*INSTRUCTIONS TO FOLLOW*:
If a line in the entries below contains "Taliban", copy it.

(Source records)
··········
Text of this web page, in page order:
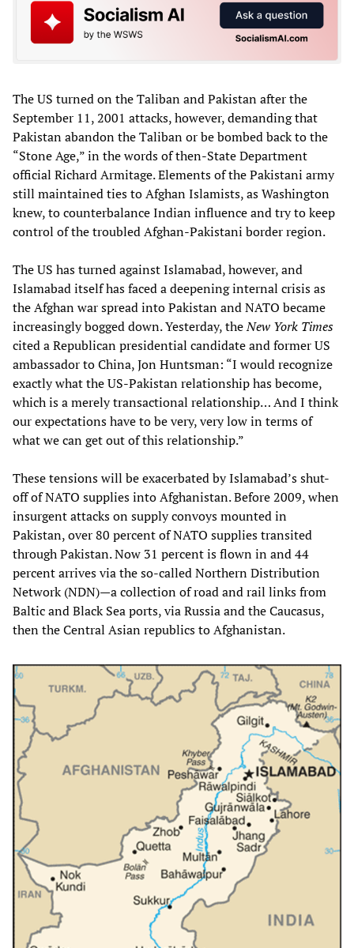
The US turned on the Taliban and Pakistan after the
September 11, 2001 attacks, however, demanding that
Pakistan abandon the Taliban or be bombed back to the
“Stone Age,” in the words of then-State Department
official Richard Armitage. Elements of the Pakistani army
still maintained ties to Afghan Islamists, as Washington
knew, to counterbalance Indian influence and try to keep
control of the troubled Afghan-Pakistani border region.
The US has turned against Islamabad, however, and
Islamabad itself has faced a deepening internal crisis as
the Afghan war spread into Pakistan and NATO became
increasingly bogged down. Yesterday, theNew York Times
cited a Republican presidential candidate and former US
ambassador to China, Jon Huntsman: “I would recognize
exactly what the US-Pakistan relationship has become,
which is a merely transactional relationship… And I think
our expectations have to be very, very low in terms of
what we can get out of this relationship.”
These tensions will be exacerbated by Islamabad’s shut-
off of NATO supplies into Afghanistan. Before 2009, when
insurgent attacks on supply convoys mounted in
Pakistan, over 80 percent of NATO supplies transited
through Pakistan. Now 31 percent is flown in and 44
percent arrives via the so-called Northern Distribution
Network (NDN)—a collection of road and rail links from
Baltic and Black Sea ports, via Russia and the Caucasus,
then the Central Asian republics to Afghanistan.
··········
*ANSWER TO THE PROBLEM*:
The US turned on the Taliban and Pakistan after the
Pakistan abandon the Taliban or be bombed back to the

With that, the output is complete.